■ **What is being asked**:
Please copy each line of the listing below in which the word "since" appears.
*** Opening Material for this exercise ***
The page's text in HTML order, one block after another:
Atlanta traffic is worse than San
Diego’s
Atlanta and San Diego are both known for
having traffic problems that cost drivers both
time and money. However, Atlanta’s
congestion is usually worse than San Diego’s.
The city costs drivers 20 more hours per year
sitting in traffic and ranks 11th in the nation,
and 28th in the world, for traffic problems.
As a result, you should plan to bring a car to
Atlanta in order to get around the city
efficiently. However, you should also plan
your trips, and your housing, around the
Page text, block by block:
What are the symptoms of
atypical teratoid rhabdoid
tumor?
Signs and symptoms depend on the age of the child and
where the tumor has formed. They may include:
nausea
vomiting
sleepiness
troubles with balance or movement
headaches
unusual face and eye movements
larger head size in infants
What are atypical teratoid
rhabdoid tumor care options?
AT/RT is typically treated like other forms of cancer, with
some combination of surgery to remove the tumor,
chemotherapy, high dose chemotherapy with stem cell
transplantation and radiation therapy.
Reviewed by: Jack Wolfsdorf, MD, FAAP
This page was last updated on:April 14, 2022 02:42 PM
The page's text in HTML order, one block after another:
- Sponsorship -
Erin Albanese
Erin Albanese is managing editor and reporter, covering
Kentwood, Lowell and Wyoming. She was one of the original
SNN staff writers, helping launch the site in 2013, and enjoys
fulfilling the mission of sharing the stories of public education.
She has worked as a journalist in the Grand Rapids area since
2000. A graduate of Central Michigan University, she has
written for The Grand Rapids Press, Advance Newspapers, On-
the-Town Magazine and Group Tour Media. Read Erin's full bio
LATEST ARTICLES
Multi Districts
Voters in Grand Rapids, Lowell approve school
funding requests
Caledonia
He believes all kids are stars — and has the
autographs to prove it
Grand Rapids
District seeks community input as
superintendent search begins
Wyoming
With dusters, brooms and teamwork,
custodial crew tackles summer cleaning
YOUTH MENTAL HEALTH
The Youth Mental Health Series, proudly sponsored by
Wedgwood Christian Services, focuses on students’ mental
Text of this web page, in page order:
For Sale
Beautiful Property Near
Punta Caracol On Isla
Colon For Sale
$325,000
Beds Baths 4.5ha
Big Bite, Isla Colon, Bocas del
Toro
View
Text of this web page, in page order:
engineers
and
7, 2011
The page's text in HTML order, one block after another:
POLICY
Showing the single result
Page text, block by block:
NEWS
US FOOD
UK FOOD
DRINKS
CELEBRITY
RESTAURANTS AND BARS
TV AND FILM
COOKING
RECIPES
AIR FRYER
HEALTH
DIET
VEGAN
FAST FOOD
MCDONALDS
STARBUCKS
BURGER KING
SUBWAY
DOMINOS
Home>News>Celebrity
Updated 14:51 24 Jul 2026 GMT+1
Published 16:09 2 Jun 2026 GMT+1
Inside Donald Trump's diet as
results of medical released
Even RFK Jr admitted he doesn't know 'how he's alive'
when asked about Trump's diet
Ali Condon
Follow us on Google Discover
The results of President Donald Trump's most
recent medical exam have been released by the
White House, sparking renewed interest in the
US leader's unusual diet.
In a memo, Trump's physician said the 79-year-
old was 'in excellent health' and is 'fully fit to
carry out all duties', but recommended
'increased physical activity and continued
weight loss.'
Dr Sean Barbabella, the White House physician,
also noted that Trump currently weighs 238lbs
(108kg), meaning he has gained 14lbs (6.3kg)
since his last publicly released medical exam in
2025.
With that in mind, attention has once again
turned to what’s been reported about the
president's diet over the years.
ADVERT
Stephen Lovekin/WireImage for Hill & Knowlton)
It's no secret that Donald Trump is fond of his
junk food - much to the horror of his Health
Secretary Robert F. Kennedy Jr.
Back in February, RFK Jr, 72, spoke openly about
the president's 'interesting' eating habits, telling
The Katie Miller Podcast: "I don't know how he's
*** Closing Material for this exercise ***
■ **Solution to this problem**:
She has worked as a journalist in the Grand Rapids area since
since his last publicly released medical exam in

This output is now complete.